◆ Task description
Print the data exactly. Omit the pictures.

◆ Input records
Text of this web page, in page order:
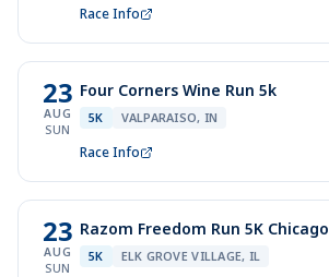
Race Info
23
AUG
SUN
Four Corners Wine Run 5k
5K VALPARAISO, IN
Race Info
23
AUG
SUN
Razom Freedom Run 5K Chicago
5K ELK GROVE VILLAGE, IL
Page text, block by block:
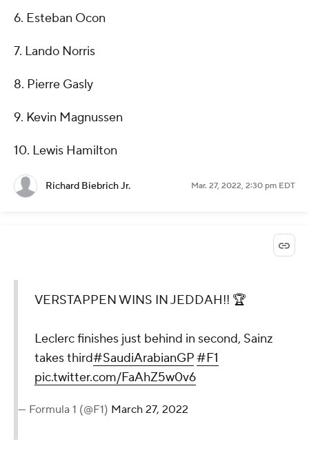
6. Esteban Ocon
7. Lando Norris
8. Pierre Gasly
9. Kevin Magnussen
10. Lewis Hamilton
Richard Biebrich Jr. Mar. 27, 2022, 2:30 pm EDT
VERSTAPPEN WINS IN JEDDAH!! 🏆
Leclerc finishes just behind in second, Sainz
takes third#SaudiArabianGP#F1
pic.twitter.com/FaAhZ5w0v6
— Formula 1 (@F1) March 27, 2022
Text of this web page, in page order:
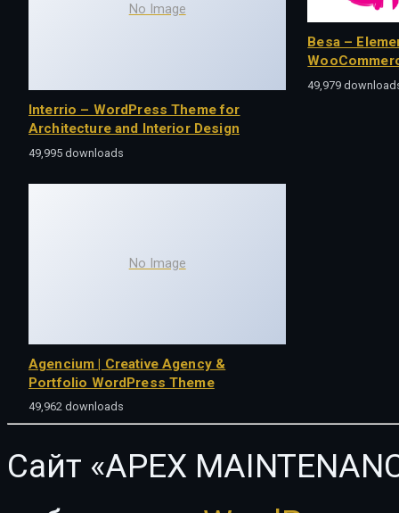
No Image
Interrio – WordPress Theme for
Architecture and Interior Design
49,995 downloads
Besa –
49,979
No Image
Agencium | Creative Agency &
Portfolio WordPress Theme
49,962 downloads
Сайт «APEX
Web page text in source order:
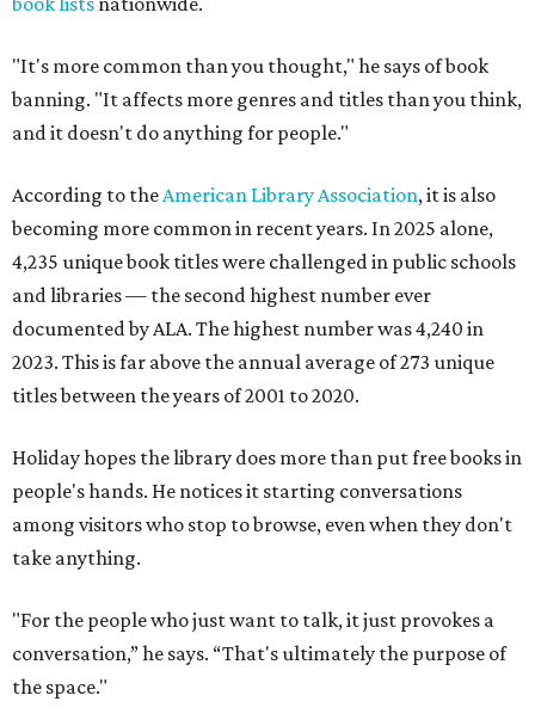
"It's more common than you thought," he says of book
banning. "It affects more genres and titles than you think,
and it doesn't do anything for people."
According to theAmerican Library Association, it is also
becoming more common in recent years. In 2025 alone,
4,235 unique book titles were challenged in public schools
and libraries — the second highest number ever
documented by ALA. The highest number was 4,240 in
2023. This is far above the annual average of 273 unique
titles between the years of 2001 to 2020.
Holiday hopes the library does more than put free books in
people's hands. He notices it starting conversations
among visitors who stop to browse, even when they don't
take anything.
"For the people who just want to talk, it just provokes a
conversation,” he says. “That's ultimately the purpose of
the space."
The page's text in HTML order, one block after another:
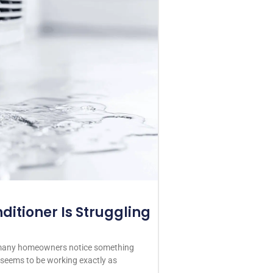
Is Struggling
homeowners notice something
to be working exactly as
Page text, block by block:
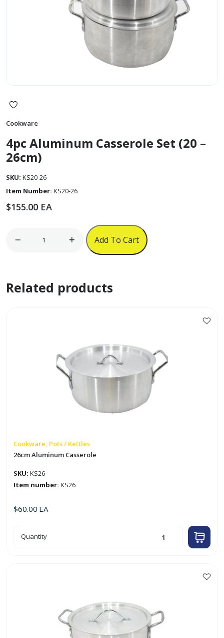
Cookware
4pc Aluminum Casserole Set (20 –
26cm)
SKU: KS20-26
Item Number: KS20-26
$155.00 EA
(20
Add To Cart
Related products
Cookware, Pots / Kettles
26cm Aluminum Casserole
SKU: KS26
Item number: KS26
$60.00 EA
26cm
Aluminum
Quantity

◆ Answer area
Text of this web page, in page order:
Race Info
23
AUG
SUN
Four Corners Wine Run 5k
5K VALPARAISO, IN
Race Info
23
AUG
SUN
Razom Freedom Run 5K Chicago
5K ELK GROVE VILLAGE, IL
Page text, block by block:
6. Esteban Ocon
7. Lando Norris
8. Pierre Gasly
9. Kevin Magnussen
10. Lewis Hamilton
Richard Biebrich Jr. Mar. 27, 2022, 2:30 pm EDT
VERSTAPPEN WINS IN JEDDAH!! 🏆
Leclerc finishes just behind in second, Sainz
takes third#SaudiArabianGP#F1
pic.twitter.com/FaAhZ5w0v6
— Formula 1 (@F1) March 27, 2022
Text of this web page, in page order:
No Image
Interrio – WordPress Theme for
Architecture and Interior Design
49,995 downloads
Besa –
49,979
No Image
Agencium | Creative Agency &
Portfolio WordPress Theme
49,962 downloads
Сайт «APEX
Web page text in source order:
"It's more common than you thought," he says of book
banning. "It affects more genres and titles than you think,
and it doesn't do anything for people."
According to theAmerican Library Association, it is also
becoming more common in recent years. In 2025 alone,
4,235 unique book titles were challenged in public schools
and libraries — the second highest number ever
documented by ALA. The highest number was 4,240 in
2023. This is far above the annual average of 273 unique
titles between the years of 2001 to 2020.
Holiday hopes the library does more than put free books in
people's hands. He notices it starting conversations
among visitors who stop to browse, even when they don't
take anything.
"For the people who just want to talk, it just provokes a
conversation,” he says. “That's ultimately the purpose of
the space."
The page's text in HTML order, one block after another:
Is Struggling
homeowners notice something
to be working exactly as
Page text, block by block:
Cookware
4pc Aluminum Casserole Set (20 –
26cm)
SKU: KS20-26
Item Number: KS20-26
$155.00 EA
(20
Add To Cart
Related products
Cookware, Pots / Kettles
26cm Aluminum Casserole
SKU: KS26
Item number: KS26
$60.00 EA
26cm
Aluminum
Quantity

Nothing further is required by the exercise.